生産計画、各工程の進捗状況、在庫数、品質検査データといった情報がリアルタイムで可視化され、関係者間で共有できるシステム(MESやERPなど)が整備されていれば、物理的に工場に常駐せずとも状況把握や意思決定は可能です。サプライヤーとの打ち合わせや納期調整も、オンライン会議や共有プラットフォームを活用すれば効率的に行えます。もちろん、すべての業務がリモートで完結するわけではありませんが、定常的な管理業務の多くは、場所を選ばずに行える時代になりつつあるのです。
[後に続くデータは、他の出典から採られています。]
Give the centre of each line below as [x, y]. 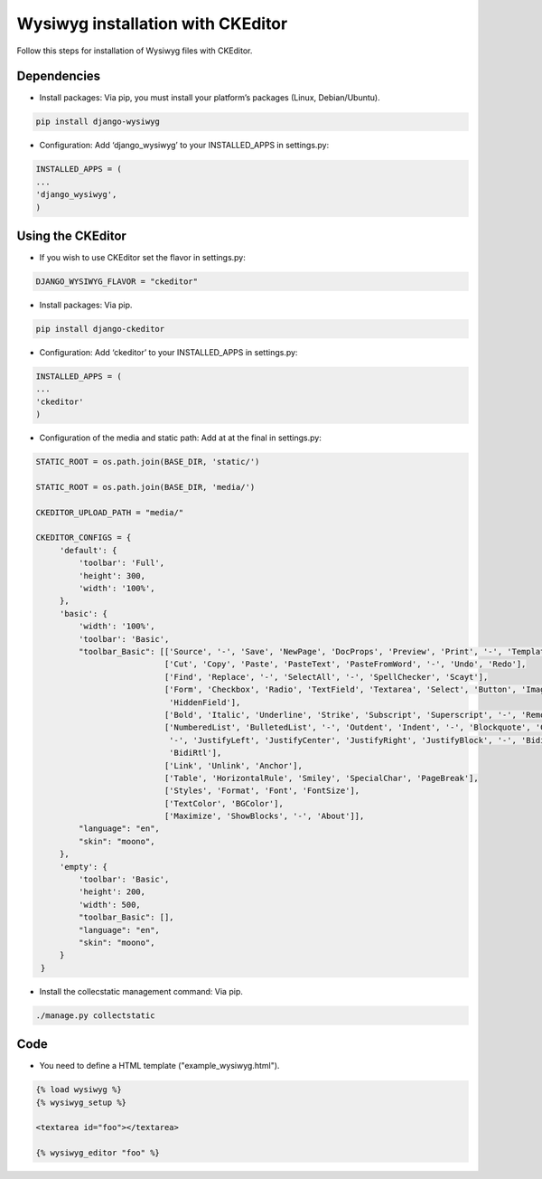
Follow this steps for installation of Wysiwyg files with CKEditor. [135, 51]
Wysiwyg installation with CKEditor [152, 24]
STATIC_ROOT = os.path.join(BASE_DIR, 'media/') [145, 487]
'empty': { [84, 867]
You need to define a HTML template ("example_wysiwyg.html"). [159, 1066]
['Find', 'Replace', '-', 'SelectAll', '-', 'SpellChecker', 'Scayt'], [326, 677]
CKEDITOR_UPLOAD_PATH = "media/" [110, 512]
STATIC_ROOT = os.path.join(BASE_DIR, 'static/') [148, 462]

これは、育児や介護といった事情を抱える優秀な人材が、引き続き製造業の第一線で活躍できる可能性を広げるものです。
新卒・未経験者からの育成という視点
もう一つの注目点は、この専門的な職務を新卒・未経験者から育成しようとしている点です。求人情報では、専門知識よりも「コミュニケーション能力」や「組織力(段取り力)」といったポータブルスキルが重視されています。これは、製造業の現場においても、人に求められる能力が変化していることを示唆しています。
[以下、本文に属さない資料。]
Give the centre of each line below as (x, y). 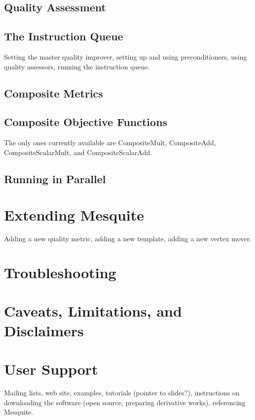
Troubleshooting (60, 273)
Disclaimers (44, 330)
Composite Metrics (54, 93)
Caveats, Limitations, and (93, 311)
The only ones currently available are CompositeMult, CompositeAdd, (110, 143)
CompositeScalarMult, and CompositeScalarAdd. (78, 152)
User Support (51, 369)
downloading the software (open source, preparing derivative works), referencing (125, 402)
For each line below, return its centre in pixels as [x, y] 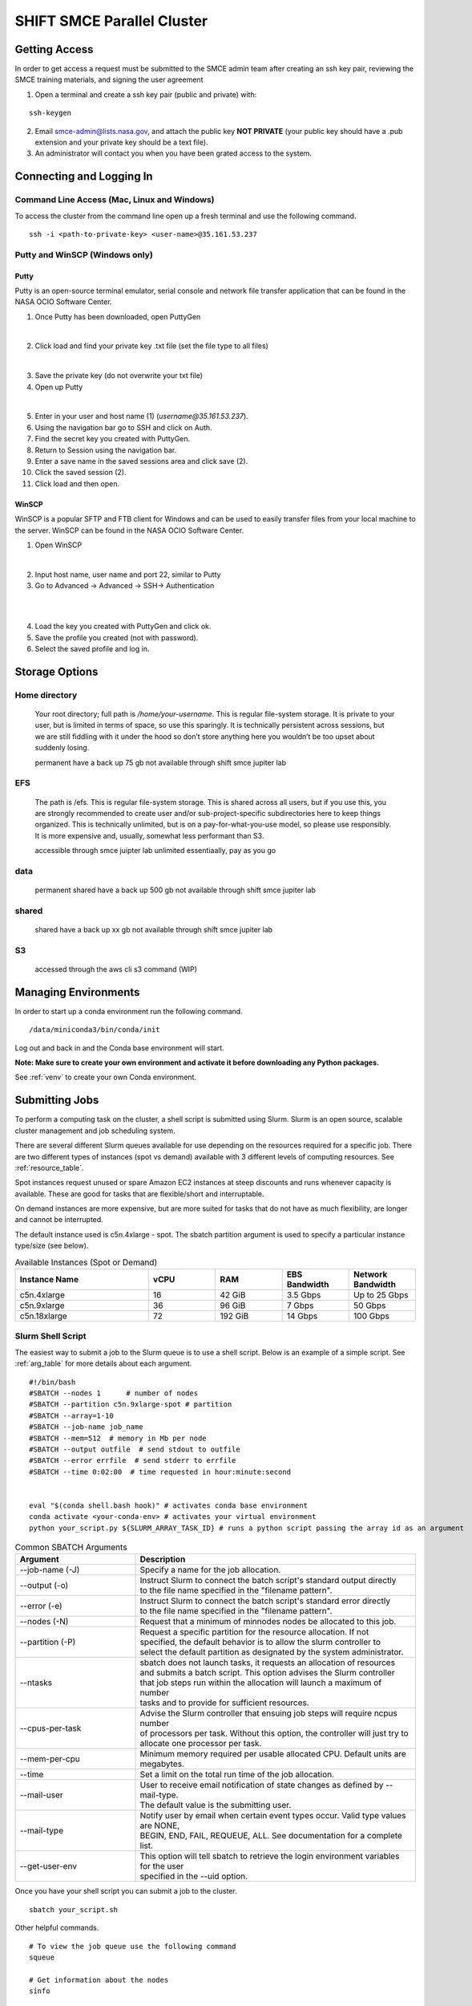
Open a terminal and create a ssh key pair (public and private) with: [146, 94]
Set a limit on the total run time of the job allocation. [237, 1775]
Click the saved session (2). [81, 473]
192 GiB [234, 1316]
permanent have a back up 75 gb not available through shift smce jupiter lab [160, 762]
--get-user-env [48, 1866]
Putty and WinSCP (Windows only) [84, 254]
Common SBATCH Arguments [71, 1547]

定型的なデータ入力や進捗確認はシステムが代替し、人間に求められるのは、予期せぬトラブルへの対応、部門間の利害調整、顧客やサプライヤーとの交渉といった、より高度なコミュニケーションが求められる非定型業務へとシフトしています。経験豊富なベテランの「勘と度胸」も依然として重要ですが、デジタルツールを駆使し、データに基づいた論理的な対話ができる若手人材を早期に育成するモデルは、人手不足と技術承継という課題を抱える日本の製造業にとっても大いに参考になるはずです。
日本の製造業への示唆
この一件は、海外の一求人情報に過ぎませんが、日本の製造業が今後を見据える上で、いくつかの重要なヒントを与えてくれます。
1. 業務の分解とリモートワークの適用可能性の再検討
自社の生産管理や工場管理業務を改めて見直し、「現場でなければできない業務」と「デジタルツールを活用すれば遠隔でも可能な業務」に分解してみる価値はあります。後者については、リモートワークを導入することで、働き方の柔軟性を高め、採用競争力を強化できる可能性があります。
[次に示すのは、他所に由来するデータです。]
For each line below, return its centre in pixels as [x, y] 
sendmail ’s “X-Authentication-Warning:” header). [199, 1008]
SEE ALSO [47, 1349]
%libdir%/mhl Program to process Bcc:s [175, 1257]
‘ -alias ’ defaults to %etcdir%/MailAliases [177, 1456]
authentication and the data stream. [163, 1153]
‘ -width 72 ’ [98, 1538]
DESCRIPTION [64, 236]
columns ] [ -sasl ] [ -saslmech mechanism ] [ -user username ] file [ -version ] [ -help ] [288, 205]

2. DXの本質は「場所からの解放」と「情報の民主化」
工場のIoT化やシステムの導入は、単なる効率化だけでなく、優秀な人材が地理的な制約なく活躍できる環境を整えるという側面も持ちます。工場内の情報が特定の人にしか分からない状態から、権限に応じて誰もがアクセスできる状態にすることが、新たな働き方を実現する第一歩となります。
3. 人材育成モデルの変革
従来の徒弟制度的なOJTだけでなく、ポータブルスキルを重視した採用と、デジタルツールを前提とした体系的な教育プログラムを組み合わせることで、若手人材をより早期に戦力化できる可能性があります。ベテランの知見と若手のデジタルスキルを融合させることが、企業の新たな強みとなるでしょう。
グローバルな競争環境が激化する中で、製造業における働き方や人材に対する考え方も、常にアップデートしていく必要があります。海外の動向にアンテナを張り、自社に取り入れられることはないか、柔軟な発想で検討していくことが肝要です。